Requirement: Read the entries below and pull out each line with the string "nodes".

Top of Extracted records

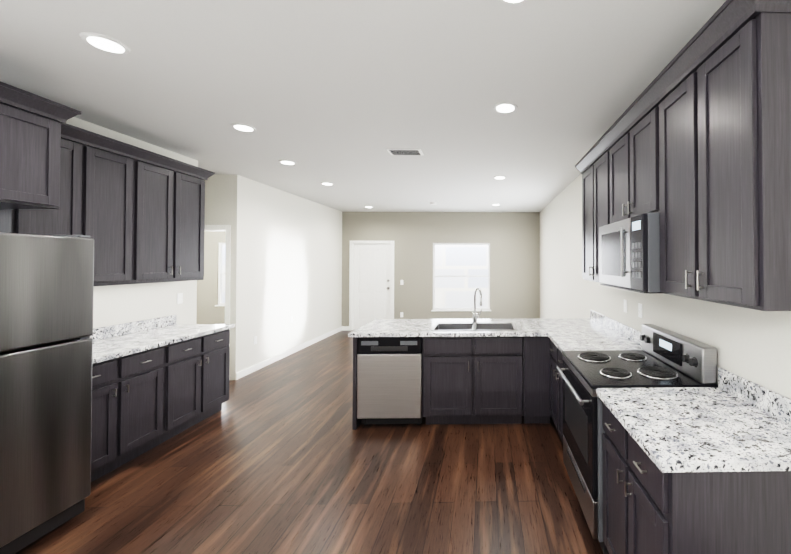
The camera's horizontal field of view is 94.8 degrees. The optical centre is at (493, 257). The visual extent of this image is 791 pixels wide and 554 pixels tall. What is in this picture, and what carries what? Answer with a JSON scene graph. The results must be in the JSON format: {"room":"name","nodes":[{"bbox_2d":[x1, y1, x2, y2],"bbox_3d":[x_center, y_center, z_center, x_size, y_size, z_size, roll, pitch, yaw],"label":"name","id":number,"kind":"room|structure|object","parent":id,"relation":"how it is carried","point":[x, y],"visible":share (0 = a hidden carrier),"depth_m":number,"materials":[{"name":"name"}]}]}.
{"room":"kitchen","nodes":[
{"label":"kitchen","id":0,"kind":"room"},
{"bbox_2d":[66,117,341,379],"bbox_3d":[-3.507,0.238,3.236,0.120,2.780,10.000,0,-1,-1],"label":"wall","id":1,"kind":"structure","parent":0,"point":[286,256],"depth_m":5.34,"materials":[{"name":"paint"}]},
{"bbox_2d":[0,81,80,208],"bbox_3d":[-3.067,-0.648,1.841,0.695,0.656,0.950,0,-1,-1],"label":"upper cabinet","id":2,"kind":"object","parent":1,"relation":"attached to","point":[30,137],"visible":1,"depth_m":2.11,"materials":[{"name":"grey wood"}]},
{"bbox_2d":[0,123,139,285],"bbox_3d":[-3.262,-0.378,2.648,0.340,1.156,0.774,0,-1,-1],"label":"upper cabinet","id":3,"kind":"object","parent":1,"relation":"attached to","point":[136,214],"depth_m":2.75,"materials":[{"name":"grey wood"}]},
{"bbox_2d":[90,315,176,338],"bbox_3d":[-3.430,0.657,3.024,0.020,0.104,1.576,0,-1,-1],"label":"backsplash","id":4,"kind":"structure","parent":1,"relation":"attached to","point":[167,321],"depth_m":3.33,"materials":[{"name":"white stone"}]},
{"bbox_2d":[136,148,207,282],"bbox_3d":[-3.278,-0.368,3.422,0.340,1.156,0.774,0,-1,-1],"label":"upper cabinet","id":5,"kind":"object","parent":1,"relation":"attached to","point":[172,192],"depth_m":3.37,"materials":[{"name":"grey wood"}]},
{"bbox_2d":[177,293,182,303],"bbox_3d":[-3.457,0.446,3.875,0.008,0.115,0.070,0,-1,-1],"label":"outlet","id":6,"kind":"object","parent":1,"relation":"attached to","point":[179,298],"visible":1,"depth_m":3.87,"materials":[{"name":"white plastic"}]},
{"bbox_2d":[236,326,343,379],"bbox_3d":[-3.497,1.622,6.480,0.040,0.095,3.479,0,-1,-1],"label":"baseboard","id":7,"kind":"structure","parent":1,"relation":"attached to","point":[252,369],"depth_m":5.81,"materials":[{"name":"white wood"}]},
{"bbox_2d":[205,175,227,224],"bbox_3d":[-5.665,0.258,4.770,4.130,2.780,0.120,0,-1,-1],"label":"wall","id":8,"kind":"structure","parent":0,"point":[216,199],"depth_m":4.76,"materials":[{"name":"paint"}]},
{"bbox_2d":[205,225,230,379],"bbox_3d":[-4.021,0.601,4.792,0.928,2.094,0.138,0,-1,-1],"label":"door frame","id":9,"kind":"structure","parent":8,"relation":"attached to","point":[227,228],"depth_m":4.74,"materials":[{"name":"white wood"}]},
{"bbox_2d":[15,330,602,553],"bbox_3d":[-3.248,1.658,3.223,9.140,0.060,10.240,0,-1,-1],"label":"floor","id":10,"kind":"structure","parent":0,"point":[280,456],"depth_m":2.49,"materials":[{"name":"brown wood"}]},
{"bbox_2d":[0,233,93,553],"bbox_3d":[-2.942,0.732,1.831,0.850,1.757,0.760,0,-1,-1],"label":"refrigerator","id":11,"kind":"object","parent":10,"relation":"on","point":[46,316],"visible":1,"depth_m":1.97,"materials":[{"name":"silver metal"}]},
{"bbox_2d":[91,347,169,481],"bbox_3d":[-3.121,1.180,2.631,0.620,0.880,0.774,0,-1,-1],"label":"base cabinet","id":12,"kind":"object","parent":10,"relation":"on","point":[157,381],"depth_m":2.72,"materials":[{"name":"grey wood"}]},
{"bbox_2d":[92,323,233,366],"bbox_3d":[-3.117,0.727,3.030,0.645,0.036,1.576,0,-1,-1],"label":"countertop","id":13,"kind":"structure","parent":12,"relation":"on","point":[103,349],"depth_m":3.06,"materials":[{"name":"white stone"}]},
{"bbox_2d":[170,327,233,437],"bbox_3d":[-3.138,1.190,3.405,0.620,0.880,0.774,0,-1,-1],"label":"base cabinet","id":14,"kind":"object","parent":10,"relation":"on","point":[199,368],"depth_m":3.37,"materials":[{"name":"grey wood"}]},
{"bbox_2d":[357,337,422,425],"bbox_3d":[-0.998,1.196,3.635,0.609,0.874,0.604,0,-1,-1],"label":"dishwasher","id":15,"kind":"object","parent":10,"relation":"on","point":[389,380],"visible":0.9,"depth_m":3.34,"materials":[{"name":"silver metal"}]},
{"bbox_2d":[550,339,563,443],"bbox_3d":[0.864,1.186,3.028,0.682,0.879,0.755,0,-1,-1],"label":"base cabinet","id":16,"kind":"object","parent":10,"relation":"on","point":[556,392],"visible":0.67,"depth_m":3.07,"materials":[{"name":"grey wood"}]},
{"bbox_2d":[512,338,619,423],"bbox_3d":[0.702,1.194,3.683,0.978,0.880,0.600,0,-1,-1],"label":"base cabinet","id":17,"kind":"object","parent":10,"relation":"on","point":[530,356],"depth_m":3.38,"materials":[{"name":"grey wood"}]},
{"bbox_2d":[372,318,591,321],"bbox_3d":[-0.104,0.741,4.070,2.572,0.036,0.265,0,-1,-1],"label":"countertop","id":18,"kind":"structure","parent":17,"relation":"on","point":[534,319],"depth_m":4.07,"materials":[{"name":"white stone"}]},
{"bbox_2d":[348,322,619,337],"bbox_3d":[-0.094,0.735,3.642,2.572,0.036,0.590,0,-1,-1],"label":"countertop","id":19,"kind":"structure","parent":17,"relation":"on","point":[372,329],"depth_m":3.42,"materials":[{"name":"white stone"}]},
{"bbox_2d":[430,321,516,330],"bbox_3d":[-0.199,0.807,3.699,0.851,0.192,0.506,0,-1,-1],"label":"sink","id":20,"kind":"object","parent":19,"relation":"in","point":[480,326],"visible":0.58,"depth_m":3.83,"materials":[{"name":"silver metal"}]},
{"bbox_2d":[472,287,482,322],"bbox_3d":[-0.176,0.514,3.811,0.116,0.395,0.214,0,-1,-1],"label":"faucet","id":21,"kind":"object","parent":19,"relation":"on","point":[475,315],"visible":1,"depth_m":3.86,"materials":[{"name":"silver metal"}]},
{"bbox_2d":[556,324,717,553],"bbox_3d":[0.838,1.053,2.268,0.742,1.125,0.760,0,-1,-1],"label":"range","id":22,"kind":"object","parent":10,"relation":"on","point":[663,358],"visible":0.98,"depth_m":2.08,"materials":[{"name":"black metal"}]},
{"bbox_2d":[596,368,790,553],"bbox_3d":[0.896,1.096,1.533,0.682,1.020,0.703,0,-1,-1],"label":"base cabinet","id":23,"kind":"object","parent":10,"relation":"on","point":[696,470],"visible":1,"depth_m":1.32,"materials":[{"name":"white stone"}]},
{"bbox_2d":[0,0,725,211],"bbox_3d":[-3.248,-1.192,3.260,9.140,0.080,10.240,0,-1,-1],"label":"ceiling","id":24,"kind":"structure","parent":0,"point":[342,95],"depth_m":2.32,"materials":[{"name":"paint"}]},
{"bbox_2d":[79,32,130,53],"bbox_3d":[-2.109,-1.163,1.913,0.190,0.012,0.190,0,-1,-1],"label":"recessed light","id":25,"kind":"object","parent":24,"relation":"in","point":[105,43],"visible":1,"depth_m":1.90,"materials":[{"name":"white plastic"}]},
{"bbox_2d":[230,123,256,131],"bbox_3d":[-2.204,-1.147,3.102,0.190,0.012,0.190,0,-1,-1],"label":"recessed light","id":26,"kind":"object","parent":24,"relation":"in","point":[243,127],"visible":0.96,"depth_m":3.08,"materials":[{"name":"white plastic"}]},
{"bbox_2d":[279,160,296,164],"bbox_3d":[-2.447,-1.134,4.176,0.190,0.012,0.190,0,-1,-1],"label":"recessed light","id":27,"kind":"object","parent":24,"relation":"in","point":[288,162],"visible":0.96,"depth_m":4.15,"materials":[{"name":"white plastic"}]},
{"bbox_2d":[320,182,333,184],"bbox_3d":[-2.511,-1.119,5.305,0.190,0.012,0.190,0,-1,-1],"label":"recessed light","id":28,"kind":"object","parent":24,"relation":"in","point":[326,183],"visible":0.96,"depth_m":5.26,"materials":[{"name":"white plastic"}]},
{"bbox_2d":[386,148,423,154],"bbox_3d":[-0.948,-1.137,3.778,0.360,0.016,0.200,0,-1,-1],"label":"ceiling vent","id":29,"kind":"object","parent":24,"relation":"in","point":[405,151],"visible":0.94,"depth_m":3.74,"materials":[{"name":"white plastic"}]},
{"bbox_2d":[493,176,506,178],"bbox_3d":[0.088,-1.124,4.920,0.190,0.012,0.190,0,-1,-1],"label":"recessed light","id":30,"kind":"object","parent":24,"relation":"in","point":[499,177],"visible":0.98,"depth_m":4.88,"materials":[{"name":"white plastic"}]},
{"bbox_2d":[493,102,517,112],"bbox_3d":[0.090,-1.153,2.700,0.190,0.012,0.190,0,-1,-1],"label":"recessed light","id":31,"kind":"object","parent":24,"relation":"in","point":[504,107],"visible":0.96,"depth_m":2.68,"materials":[{"name":"white plastic"}]},
{"bbox_2d":[499,0,527,4],"bbox_3d":[0.090,-1.167,1.530,0.190,0.012,0.190,0,-1,-1],"label":"recessed light","id":32,"kind":"object","parent":24,"relation":"in","point":[513,2],"visible":1,"depth_m":1.60,"materials":[{"name":"white plastic"}]},
{"bbox_2d":[196,212,539,325],"bbox_3d":[-3.355,0.303,8.300,8.900,2.780,0.120,0,-1,-1],"label":"wall","id":33,"kind":"structure","parent":0,"point":[512,239],"depth_m":8.29,"materials":[{"name":"paint"}]},
{"bbox_2d":[215,243,224,305],"bbox_3d":[-5.774,0.382,8.223,1.360,1.480,0.130,0,-1,-1],"label":"window","id":34,"kind":"structure","parent":33,"relation":"in","point":[220,268],"depth_m":8.21,"materials":[{"name":"white plastic"}]},
{"bbox_2d":[349,241,393,329],"bbox_3d":[-2.855,0.643,8.297,1.038,2.099,0.138,0,-1,-1],"label":"door frame","id":35,"kind":"structure","parent":33,"relation":"attached to","point":[351,268],"depth_m":8.23,"materials":[{"name":"white wood"}]},
{"bbox_2d":[353,244,390,329],"bbox_3d":[-2.854,0.675,8.261,0.886,2.011,0.120,0,-1,-1],"label":"front door","id":36,"kind":"structure","parent":33,"relation":"in","point":[372,285],"depth_m":8.29,"materials":[{"name":"white metal"}]},
{"bbox_2d":[431,243,490,310],"bbox_3d":[-0.760,0.448,8.328,1.410,1.610,0.130,0,-1,-1],"label":"window","id":37,"kind":"structure","parent":33,"relation":"in","point":[462,308],"depth_m":8.33,"materials":[{"name":"white plastic"}]},
{"bbox_2d":[540,174,790,398],"bbox_3d":[1.262,0.239,3.338,0.120,2.780,10.240,0,-1,-1],"label":"wall","id":38,"kind":"structure","parent":0,"point":[753,345],"depth_m":2.58,"materials":[{"name":"paint"}]},
{"bbox_2d":[579,136,606,281],"bbox_3d":[1.035,-0.357,3.050,0.340,1.126,0.760,0,-1,-1],"label":"upper cabinet","id":39,"kind":"object","parent":38,"relation":"attached to","point":[593,166],"depth_m":3.06,"materials":[{"name":"grey wood"}]},
{"bbox_2d":[590,310,641,345],"bbox_3d":[1.186,0.663,3.448,0.020,0.104,1.566,0,-1,-1],"label":"backsplash","id":40,"kind":"structure","parent":38,"relation":"attached to","point":[632,335],"depth_m":3.32,"materials":[{"name":"white stone"}]},
{"bbox_2d":[624,299,626,312],"bbox_3d":[1.200,0.438,3.204,0.008,0.115,0.070,0,-1,-1],"label":"outlet","id":41,"kind":"object","parent":38,"relation":"attached to","point":[625,305],"visible":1,"depth_m":3.19,"materials":[{"name":"white plastic"}]},
{"bbox_2d":[607,84,654,224],"bbox_3d":[1.051,-0.587,2.293,0.340,0.686,0.760,0,-1,-1],"label":"upper cabinet","id":42,"kind":"object","parent":38,"relation":"attached to","point":[631,144],"depth_m":2.22,"materials":[{"name":"grey wood"}]},
{"bbox_2d":[599,213,661,292],"bbox_3d":[0.989,-0.022,2.285,0.464,0.439,0.752,0,-1,-1],"label":"over-the-range microwave","id":43,"kind":"object","parent":42,"relation":"attached to","point":[629,254],"visible":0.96,"depth_m":2.04,"materials":[{"name":"silver metal"}]},
{"bbox_2d":[638,303,641,317],"bbox_3d":[1.204,0.434,2.894,0.014,0.115,0.070,0,-1,-1],"label":"light switch","id":44,"kind":"object","parent":38,"relation":"attached to","point":[639,310],"visible":1,"depth_m":2.88,"materials":[{"name":"white plastic"}]},
{"bbox_2d":[655,0,790,310],"bbox_3d":[1.066,-0.377,1.561,0.340,1.126,0.700,0,-1,-1],"label":"upper cabinet","id":45,"kind":"object","parent":38,"relation":"attached to","point":[692,145],"depth_m":1.34,"materials":[{"name":"grey wood"}]},
{"label":"outside","id":46,"kind":"structure","parent":0,"visible":0},
{"bbox_2d":[222,245,487,307],"bbox_3d":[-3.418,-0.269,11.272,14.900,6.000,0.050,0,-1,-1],"label":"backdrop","id":47,"kind":"structure","parent":46,"point":[459,260],"depth_m":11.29,"materials":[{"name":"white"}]}
]}

Bottom of Extracted records

Answer box:
The camera's horizontal field of view is 94.8 degrees. The optical centre is at (493, 257). The visual extent of this image is 791 pixels wide and 554 pixels tall. What is in this picture, and what carries what? Answer with a JSON scene graph. The results must be in the JSON format: {"room":"name","nodes":[{"bbox_2d":[x1, y1, x2, y2],"bbox_3d":[x_center, y_center, z_center, x_size, y_size, z_size, roll, pitch, yaw],"label":"name","id":number,"kind":"room|structure|object","parent":id,"relation":"how it is carried","point":[x, y],"visible":share (0 = a hidden carrier),"depth_m":number,"materials":[{"name":"name"}]}]}.
{"room":"kitchen","nodes":[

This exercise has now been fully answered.